### MATERIAL FOR THIS TASK

* * *

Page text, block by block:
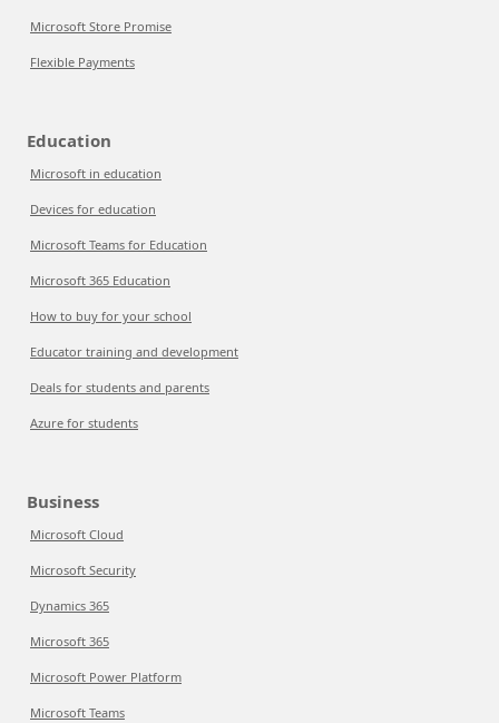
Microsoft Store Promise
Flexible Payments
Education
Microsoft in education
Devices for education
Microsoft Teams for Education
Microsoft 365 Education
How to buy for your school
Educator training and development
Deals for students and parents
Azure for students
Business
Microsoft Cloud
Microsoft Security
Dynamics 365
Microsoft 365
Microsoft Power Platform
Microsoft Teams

* * *

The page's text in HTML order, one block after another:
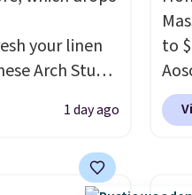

* * *

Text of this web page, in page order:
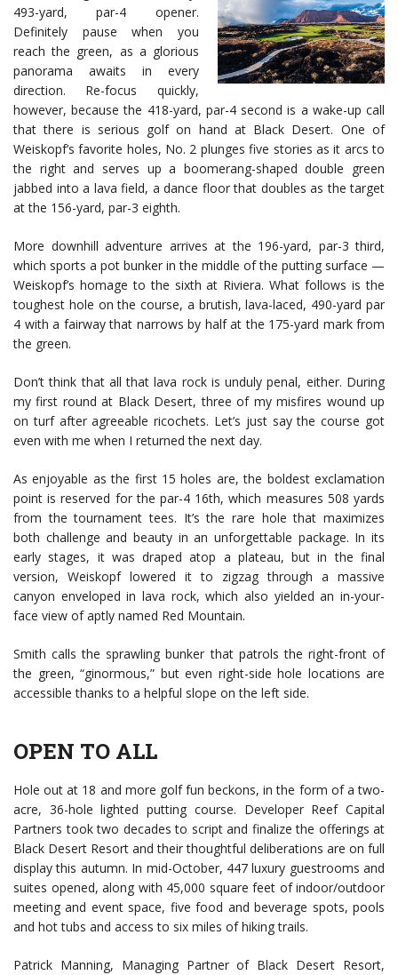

* * *

### WHAT TO DO
Lines containing the word "order" are to be counted in the listing; state their number alone.

### RESPONSE FOR THIS EXERCISE
2